- _Exercise requirements_
Repeat the records exactly, minus the pictures.

..............................

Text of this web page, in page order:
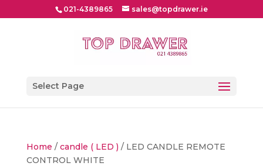
021-4389865 sales@topdrawer.ie
Select Page
Home / candle ( LED ) / LED CANDLE REMOTE
CONTROL WHITE
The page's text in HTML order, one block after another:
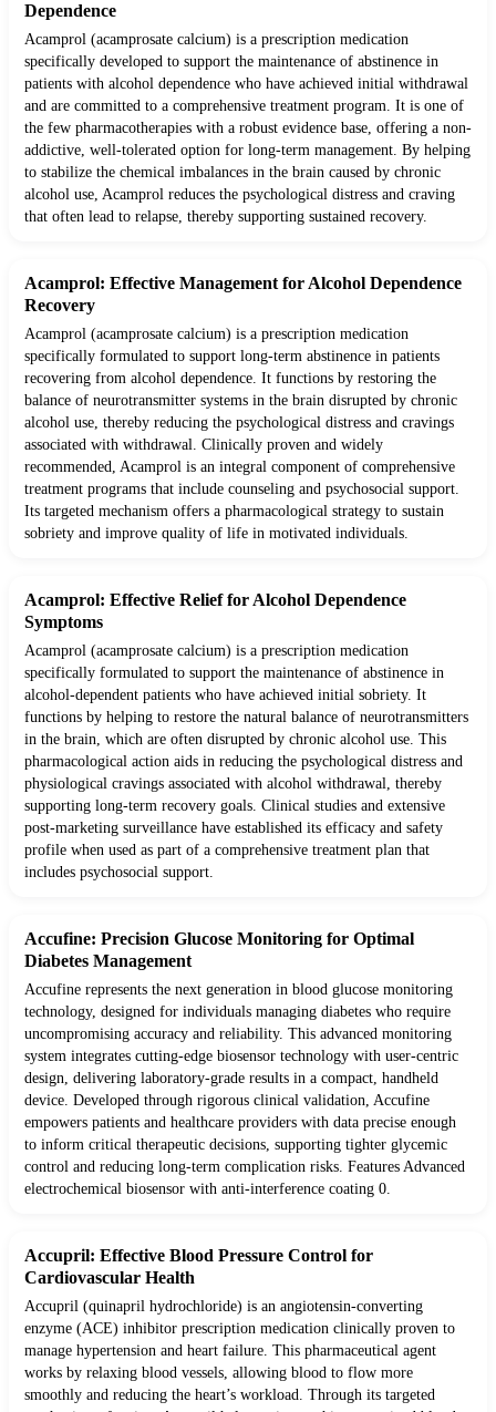
Dependence
Acamprol (acamprosate calcium) is a prescription medication
specifically developed to support the maintenance of abstinence in
patients with alcohol dependence who have achieved initial withdrawal
and are committed to a comprehensive treatment program. It is one of
the few pharmacotherapies with a robust evidence base, offering a non-
addictive, well-tolerated option for long-term management. By helping
to stabilize the chemical imbalances in the brain caused by chronic
alcohol use, Acamprol reduces the psychological distress and craving
that often lead to relapse, thereby supporting sustained recovery.
Acamprol: Effective Management for Alcohol Dependence
Recovery
Acamprol (acamprosate calcium) is a prescription medication
specifically formulated to support long-term abstinence in patients
recovering from alcohol dependence. It functions by restoring the
balance of neurotransmitter systems in the brain disrupted by chronic
alcohol use, thereby reducing the psychological distress and cravings
associated with withdrawal. Clinically proven and widely
recommended, Acamprol is an integral component of comprehensive
treatment programs that include counseling and psychosocial support.
Its targeted mechanism offers a pharmacological strategy to sustain
sobriety and improve quality of life in motivated individuals.
Acamprol: Effective Relief for Alcohol Dependence
Symptoms
Acamprol (acamprosate calcium) is a prescription medication
specifically formulated to support the maintenance of abstinence in
alcohol-dependent patients who have achieved initial sobriety. It
functions by helping to restore the natural balance of neurotransmitters
in the brain, which are often disrupted by chronic alcohol use. This
pharmacological action aids in reducing the psychological distress and
physiological cravings associated with alcohol withdrawal, thereby
supporting long-term recovery goals. Clinical studies and extensive
post-marketing surveillance have established its efficacy and safety
profile when used as part of a comprehensive treatment plan that
includes psychosocial support.
Accufine: Precision Glucose Monitoring for Optimal
Diabetes Management
Accufine represents the next generation in blood glucose monitoring
technology, designed for individuals managing diabetes who require
uncompromising accuracy and reliability. This advanced monitoring
system integrates cutting-edge biosensor technology with user-centric
design, delivering laboratory-grade results in a compact, handheld
device. Developed through rigorous clinical validation, Accufine
empowers patients and healthcare providers with data precise enough
to inform critical therapeutic decisions, supporting tighter glycemic
control and reducing long-term complication risks. Features Advanced
electrochemical biosensor with anti-interference coating 0.
Accupril: Effective Blood Pressure Control for
Cardiovascular Health
Accupril (quinapril hydrochloride) is an angiotensin-converting
enzyme (ACE) inhibitor prescription medication clinically proven to
manage hypertension and heart failure. This pharmaceutical agent
works by relaxing blood vessels, allowing blood to flow more
smoothly and reducing the heart’s workload. Through its targeted
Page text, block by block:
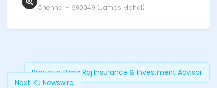
Chennai - 600049 (James Mahal)
Previous: Bima Raj Insurance & Investment Advisor
Next: KJ Newswire
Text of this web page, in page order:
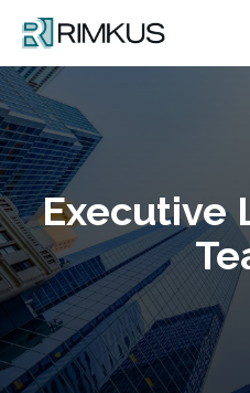
content
Executive
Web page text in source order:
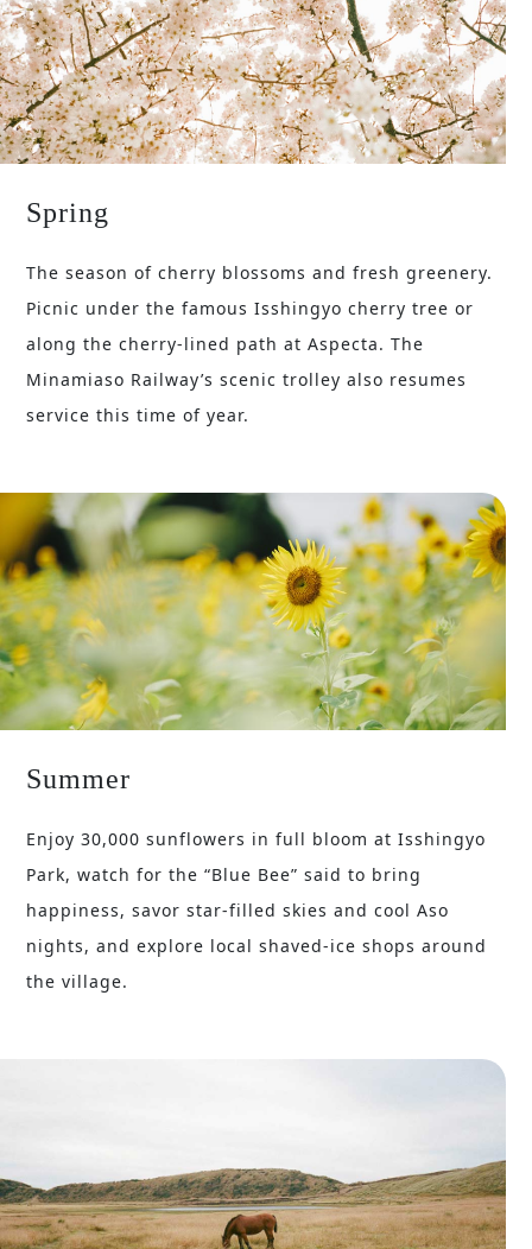
Spring
The season of cherry blossoms and fresh greenery.
Picnic under the famous Isshingyo cherry tree or
along the cherry-lined path at Aspecta. The
Minamiaso Railway’s scenic trolley also resumes
service this time of year.
Summer
Enjoy 30,000 sunflowers in full bloom at Isshingyo
Park, watch for the “Blue Bee” said to bring
happiness, savor star-filled skies and cool Aso
nights, and explore local shaved-ice shops around
the village.
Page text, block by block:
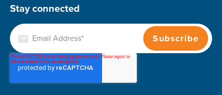
Stay connected
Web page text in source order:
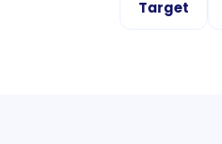
Target
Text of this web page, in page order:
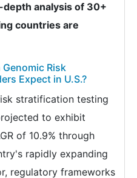
analysis of 30+
countries are
Risk
Expect in U.S.?
stratification testing
to exhibit
of 10.9% through
rapidly expanding
regulatory frameworks
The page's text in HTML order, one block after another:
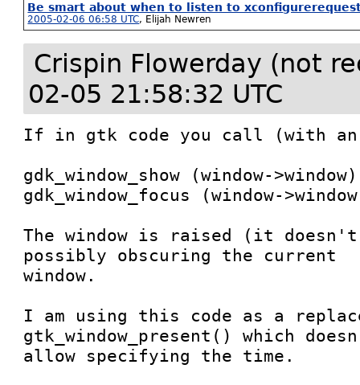
Be smart about when to listen to
2005-02-06 06:58 UTC, Elijah Newren
Crispin Flowerday (not
02-05 21:58:32 UTC
If in gtk code you call (with
gdk_window_show (window-
gdk_window_focus (window-
The window is raised (it
possibly obscuring the current
window.
I am using this code as a
gtk_window_present() which
allow specifying the time.
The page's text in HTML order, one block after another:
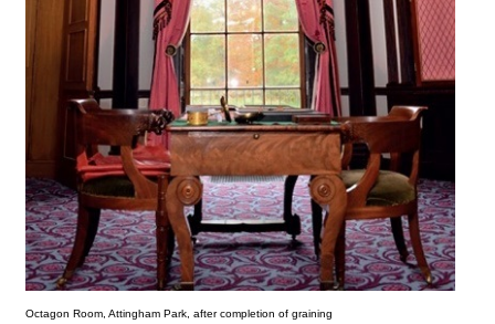
Octagon Room, Attingham Park, after completion of graining
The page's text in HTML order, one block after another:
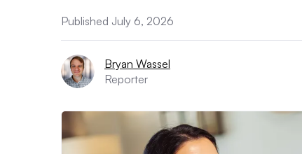
Published July 6, 2026
Bryan Wassel
Reporter
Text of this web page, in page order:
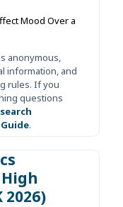
Mood Over a
anonymous,
information, and
rules. If you
questions
.
2026)
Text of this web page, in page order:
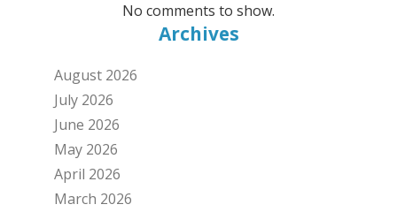
No comments to show.
Archives
August 2026
July 2026
June 2026
May 2026
April 2026
March 2026
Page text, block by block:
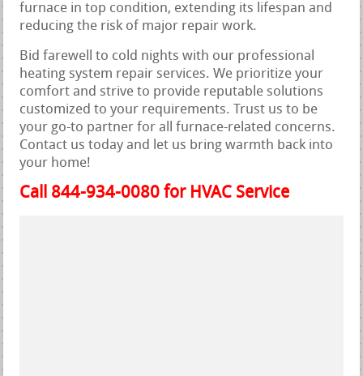
furnace in top condition, extending its lifespan and
reducing the risk of major repair work.
Bid farewell to cold nights with our professional
heating system repair services. We prioritize your
comfort and strive to provide reputable solutions
customized to your requirements. Trust us to be
your go-to partner for all furnace-related concerns.
Contact us today and let us bring warmth back into
your home!
Call 844-934-0080 for HVAC Service
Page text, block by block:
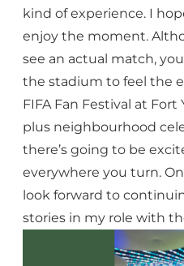
kind of experience. I
enjoy the moment.
see an actual match,
the stadium to feel the
FIFA Fan Festival at
plus neighbourhood
there’s going to be
everywhere you turn.
look forward to
stories in my role with
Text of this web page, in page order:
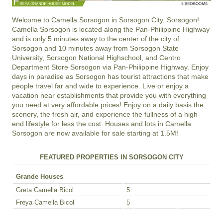
Welcome to Camella Sorsogon in Sorsogon City, Sorsogon!
Camella Sorsogon is located along the Pan-Philippine Highway
and is only 5 minutes away to the center of the city of
Sorsogon and 10 minutes away from Sorsogon State
University, Sorsogon National Highschool, and Centro
Department Store Sorsogon via Pan-Philippine Highway. Enjoy
days in paradise as Sorsogon has tourist attractions that make
people travel far and wide to experience. Live or enjoy a
vacation near establishments that provide you with everything
you need at very affordable prices! Enjoy on a daily basis the
scenery, the fresh air, and experience the fullness of a high-
end lifestyle for less the cost. Houses and lots in Camella
Sorsogon are now available for sale starting at 1.5M!
FEATURED PROPERTIES IN SORSOGON CITY
Grande Houses
Greta Camella Bicol
5
Freya Camella Bicol
5
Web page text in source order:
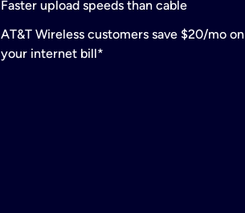
Faster upload speeds than cable
AT&T Wireless customers save $20/mo on
your internet bill*
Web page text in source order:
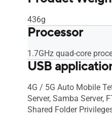
436g
Processor
1.7GHz quad-core
USB
4G / 5G Auto Mobile
Server, Samba Server,
Shared Folder

..............................

- _Solution to this exercise_
Text of this web page, in page order:
021-4389865 sales@topdrawer.ie
Select Page
Home / candle ( LED ) / LED CANDLE REMOTE
CONTROL WHITE
The page's text in HTML order, one block after another:
Dependence
Acamprol (acamprosate calcium) is a prescription medication
specifically developed to support the maintenance of abstinence in
patients with alcohol dependence who have achieved initial withdrawal
and are committed to a comprehensive treatment program. It is one of
the few pharmacotherapies with a robust evidence base, offering a non-
addictive, well-tolerated option for long-term management. By helping
to stabilize the chemical imbalances in the brain caused by chronic
alcohol use, Acamprol reduces the psychological distress and craving
that often lead to relapse, thereby supporting sustained recovery.
Acamprol: Effective Management for Alcohol Dependence
Recovery
Acamprol (acamprosate calcium) is a prescription medication
specifically formulated to support long-term abstinence in patients
recovering from alcohol dependence. It functions by restoring the
balance of neurotransmitter systems in the brain disrupted by chronic
alcohol use, thereby reducing the psychological distress and cravings
associated with withdrawal. Clinically proven and widely
recommended, Acamprol is an integral component of comprehensive
treatment programs that include counseling and psychosocial support.
Its targeted mechanism offers a pharmacological strategy to sustain
sobriety and improve quality of life in motivated individuals.
Acamprol: Effective Relief for Alcohol Dependence
Symptoms
Acamprol (acamprosate calcium) is a prescription medication
specifically formulated to support the maintenance of abstinence in
alcohol-dependent patients who have achieved initial sobriety. It
functions by helping to restore the natural balance of neurotransmitters
in the brain, which are often disrupted by chronic alcohol use. This
pharmacological action aids in reducing the psychological distress and
physiological cravings associated with alcohol withdrawal, thereby
supporting long-term recovery goals. Clinical studies and extensive
post-marketing surveillance have established its efficacy and safety
profile when used as part of a comprehensive treatment plan that
includes psychosocial support.
Accufine: Precision Glucose Monitoring for Optimal
Diabetes Management
Accufine represents the next generation in blood glucose monitoring
technology, designed for individuals managing diabetes who require
uncompromising accuracy and reliability. This advanced monitoring
system integrates cutting-edge biosensor technology with user-centric
design, delivering laboratory-grade results in a compact, handheld
device. Developed through rigorous clinical validation, Accufine
empowers patients and healthcare providers with data precise enough
to inform critical therapeutic decisions, supporting tighter glycemic
control and reducing long-term complication risks. Features Advanced
electrochemical biosensor with anti-interference coating 0.
Accupril: Effective Blood Pressure Control for
Cardiovascular Health
Accupril (quinapril hydrochloride) is an angiotensin-converting
enzyme (ACE) inhibitor prescription medication clinically proven to
manage hypertension and heart failure. This pharmaceutical agent
works by relaxing blood vessels, allowing blood to flow more
smoothly and reducing the heart’s workload. Through its targeted
Page text, block by block:
Chennai - 600049 (James Mahal)
Previous: Bima Raj Insurance & Investment Advisor
Next: KJ Newswire
Text of this web page, in page order:
content
Executive
Web page text in source order:
Spring
The season of cherry blossoms and fresh greenery.
Picnic under the famous Isshingyo cherry tree or
along the cherry-lined path at Aspecta. The
Minamiaso Railway’s scenic trolley also resumes
service this time of year.
Summer
Enjoy 30,000 sunflowers in full bloom at Isshingyo
Park, watch for the “Blue Bee” said to bring
happiness, savor star-filled skies and cool Aso
nights, and explore local shaved-ice shops around
the village.
Page text, block by block:
Stay connected
Web page text in source order:
Target
Text of this web page, in page order:
analysis of 30+
countries are
Risk
Expect in U.S.?
stratification testing
to exhibit
of 10.9% through
rapidly expanding
regulatory frameworks
The page's text in HTML order, one block after another:
Be smart about when to listen to
2005-02-06 06:58 UTC, Elijah Newren
Crispin Flowerday (not
02-05 21:58:32 UTC
If in gtk code you call (with
gdk_window_show (window-
gdk_window_focus (window-
The window is raised (it
possibly obscuring the current
window.
I am using this code as a
gtk_window_present() which
allow specifying the time.
The page's text in HTML order, one block after another:
Octagon Room, Attingham Park, after completion of graining
The page's text in HTML order, one block after another:
Published July 6, 2026
Bryan Wassel
Reporter
Text of this web page, in page order:
Mood Over a
anonymous,
information, and
rules. If you
questions
.
2026)
Text of this web page, in page order:
No comments to show.
Archives
August 2026
July 2026
June 2026
May 2026
April 2026
March 2026
Page text, block by block:
furnace in top condition, extending its lifespan and
reducing the risk of major repair work.
Bid farewell to cold nights with our professional
heating system repair services. We prioritize your
comfort and strive to provide reputable solutions
customized to your requirements. Trust us to be
your go-to partner for all furnace-related concerns.
Contact us today and let us bring warmth back into
your home!
Call 844-934-0080 for HVAC Service
Page text, block by block:
kind of experience. I
enjoy the moment.
see an actual match,
the stadium to feel the
FIFA Fan Festival at
plus neighbourhood
there’s going to be
everywhere you turn.
look forward to
stories in my role with
Text of this web page, in page order:
Welcome to Camella Sorsogon in Sorsogon City, Sorsogon!
Camella Sorsogon is located along the Pan-Philippine Highway
and is only 5 minutes away to the center of the city of
Sorsogon and 10 minutes away from Sorsogon State
University, Sorsogon National Highschool, and Centro
Department Store Sorsogon via Pan-Philippine Highway. Enjoy
days in paradise as Sorsogon has tourist attractions that make
people travel far and wide to experience. Live or enjoy a
vacation near establishments that provide you with everything
you need at very affordable prices! Enjoy on a daily basis the
scenery, the fresh air, and experience the fullness of a high-
end lifestyle for less the cost. Houses and lots in Camella
Sorsogon are now available for sale starting at 1.5M!
FEATURED PROPERTIES IN SORSOGON CITY
Grande Houses
Greta Camella Bicol
5
Freya Camella Bicol
5
Web page text in source order:
Faster upload speeds than cable
AT&T Wireless customers save $20/mo on
your internet bill*
Web page text in source order:
436g
Processor
1.7GHz quad-core
USB
4G / 5G Auto Mobile
Server, Samba Server,
Shared Folder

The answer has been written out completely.